* [WHAT YOU WILL DO] Emit a verbatim copy of the lines below from the line with "Where is each" through the line with "To install this", excluding pictures and everything outside that range.

━━━ EXCERPTED RECORDS ━━━

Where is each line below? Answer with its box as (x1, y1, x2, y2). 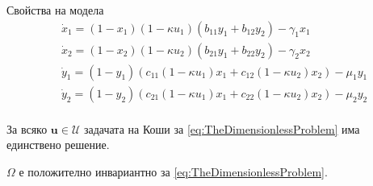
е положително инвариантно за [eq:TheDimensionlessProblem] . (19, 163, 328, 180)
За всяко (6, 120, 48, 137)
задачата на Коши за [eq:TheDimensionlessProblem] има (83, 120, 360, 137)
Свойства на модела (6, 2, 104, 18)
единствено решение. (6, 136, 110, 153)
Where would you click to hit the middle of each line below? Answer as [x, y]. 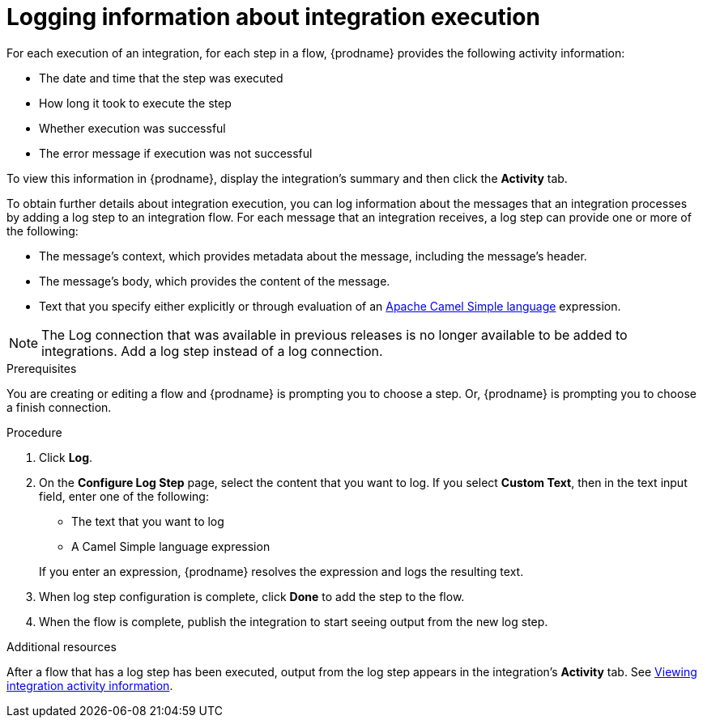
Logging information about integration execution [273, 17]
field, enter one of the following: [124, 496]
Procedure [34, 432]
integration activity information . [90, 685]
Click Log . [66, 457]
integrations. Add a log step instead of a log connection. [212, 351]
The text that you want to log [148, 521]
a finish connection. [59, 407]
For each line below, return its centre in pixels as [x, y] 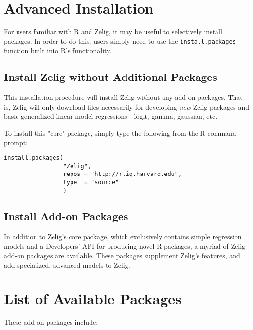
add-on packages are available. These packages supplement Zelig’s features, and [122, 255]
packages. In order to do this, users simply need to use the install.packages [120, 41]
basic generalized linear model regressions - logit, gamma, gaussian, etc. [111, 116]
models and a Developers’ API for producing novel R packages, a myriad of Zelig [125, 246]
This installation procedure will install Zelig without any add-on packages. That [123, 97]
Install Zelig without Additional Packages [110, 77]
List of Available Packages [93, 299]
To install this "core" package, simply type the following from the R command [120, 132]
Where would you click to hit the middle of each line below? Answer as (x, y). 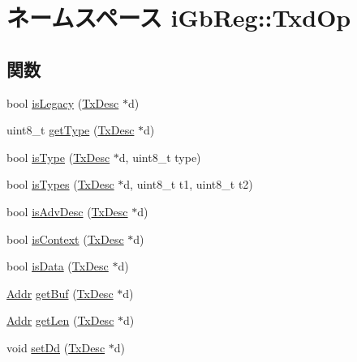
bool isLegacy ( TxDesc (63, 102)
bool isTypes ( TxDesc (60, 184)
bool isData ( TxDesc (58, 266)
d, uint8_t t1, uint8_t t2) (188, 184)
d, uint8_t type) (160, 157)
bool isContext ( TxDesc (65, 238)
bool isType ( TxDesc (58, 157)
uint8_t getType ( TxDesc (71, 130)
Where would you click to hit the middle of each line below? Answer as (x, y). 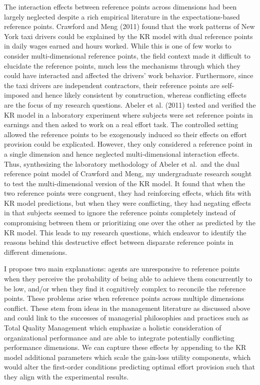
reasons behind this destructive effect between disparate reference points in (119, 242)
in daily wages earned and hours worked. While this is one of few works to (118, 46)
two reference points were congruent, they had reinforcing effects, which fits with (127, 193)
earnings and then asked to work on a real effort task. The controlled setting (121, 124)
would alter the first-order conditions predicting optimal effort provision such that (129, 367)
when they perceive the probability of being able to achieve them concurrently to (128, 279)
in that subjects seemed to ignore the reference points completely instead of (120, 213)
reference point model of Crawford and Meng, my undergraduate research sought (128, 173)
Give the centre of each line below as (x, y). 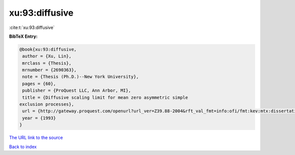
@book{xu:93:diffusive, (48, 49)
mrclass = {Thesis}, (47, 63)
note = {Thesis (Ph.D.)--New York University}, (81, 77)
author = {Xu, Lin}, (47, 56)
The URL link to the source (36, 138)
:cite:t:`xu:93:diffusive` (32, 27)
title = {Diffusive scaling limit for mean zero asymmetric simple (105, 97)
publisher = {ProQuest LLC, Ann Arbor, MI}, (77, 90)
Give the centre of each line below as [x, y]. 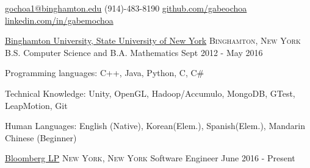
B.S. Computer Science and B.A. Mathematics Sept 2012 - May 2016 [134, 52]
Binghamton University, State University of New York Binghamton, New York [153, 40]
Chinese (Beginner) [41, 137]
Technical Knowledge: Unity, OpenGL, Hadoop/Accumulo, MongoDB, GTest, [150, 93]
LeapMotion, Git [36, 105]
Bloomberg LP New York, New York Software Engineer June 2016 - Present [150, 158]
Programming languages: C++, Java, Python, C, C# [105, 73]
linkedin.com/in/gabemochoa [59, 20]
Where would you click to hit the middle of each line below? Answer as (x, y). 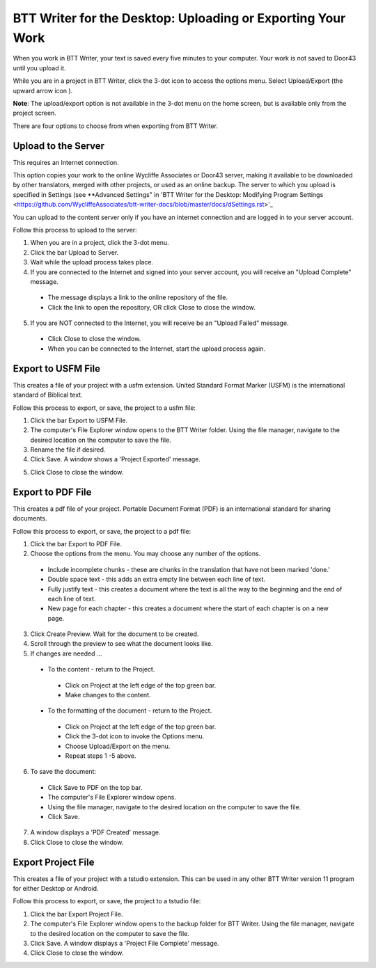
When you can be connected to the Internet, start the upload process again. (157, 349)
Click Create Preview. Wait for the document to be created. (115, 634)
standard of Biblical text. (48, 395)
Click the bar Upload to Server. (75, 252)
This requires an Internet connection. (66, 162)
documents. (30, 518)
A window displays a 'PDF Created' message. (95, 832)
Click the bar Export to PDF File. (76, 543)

━━━
━━━ EXCERPTED RECORDS ━━━

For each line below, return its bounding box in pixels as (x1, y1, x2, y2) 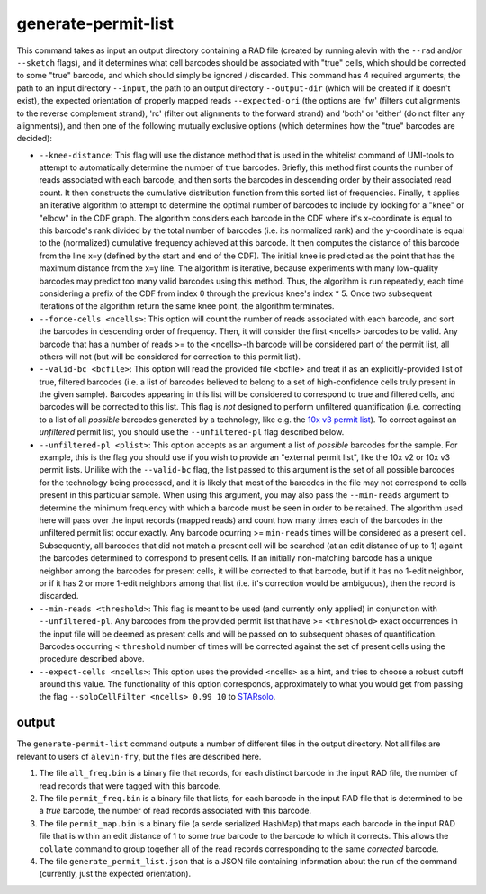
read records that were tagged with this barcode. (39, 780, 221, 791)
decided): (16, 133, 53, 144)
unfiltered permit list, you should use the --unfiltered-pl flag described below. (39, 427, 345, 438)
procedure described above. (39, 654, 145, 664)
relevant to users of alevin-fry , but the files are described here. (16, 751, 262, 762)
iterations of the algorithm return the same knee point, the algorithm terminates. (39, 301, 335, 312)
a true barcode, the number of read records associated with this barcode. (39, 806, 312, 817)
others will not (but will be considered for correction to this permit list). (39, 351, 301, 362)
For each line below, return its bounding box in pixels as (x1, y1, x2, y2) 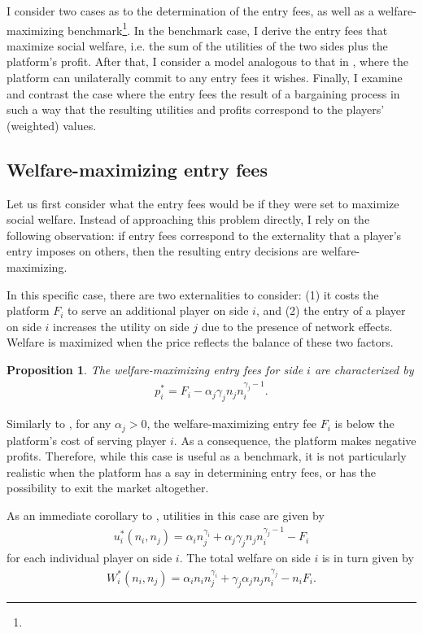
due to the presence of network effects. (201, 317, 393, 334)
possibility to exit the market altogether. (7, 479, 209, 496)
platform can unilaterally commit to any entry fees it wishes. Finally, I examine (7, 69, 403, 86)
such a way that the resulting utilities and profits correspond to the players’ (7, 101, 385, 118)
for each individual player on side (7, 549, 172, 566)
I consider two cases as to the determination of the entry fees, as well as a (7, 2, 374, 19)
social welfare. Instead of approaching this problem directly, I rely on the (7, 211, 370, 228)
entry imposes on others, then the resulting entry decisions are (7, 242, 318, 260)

━━━

* [RESPONSE]
Where is each line below? Answer with its box as (x1, y1, x2, y2). 
е положително инвариантно за [eq:TheDimensionlessProblem] . (19, 163, 328, 180)
За всяко (6, 120, 48, 137)
задачата на Коши за [eq:TheDimensionlessProblem] има (83, 120, 360, 137)
Свойства на модела (6, 2, 104, 18)
единствено решение. (6, 136, 110, 153)
Where would you click to hit the middle of each line below? Answer as [x, y]. 
Logging information about integration execution [273, 17]
field, enter one of the following: [124, 496]
Procedure [34, 432]
integration activity information . [90, 685]
Click Log . [66, 457]
integrations. Add a log step instead of a log connection. [212, 351]
The text that you want to log [148, 521]
a finish connection. [59, 407]
For each line below, return its centre in pixels as [x, y] 
add-on packages are available. These packages supplement Zelig’s features, and [122, 255]
packages. In order to do this, users simply need to use the install.packages [120, 41]
basic generalized linear model regressions - logit, gamma, gaussian, etc. [111, 116]
models and a Developers’ API for producing novel R packages, a myriad of Zelig [125, 246]
This installation procedure will install Zelig without any add-on packages. That [123, 97]
Install Zelig without Additional Packages [110, 77]
List of Available Packages [93, 299]
To install this "core" package, simply type the following from the R command [120, 132]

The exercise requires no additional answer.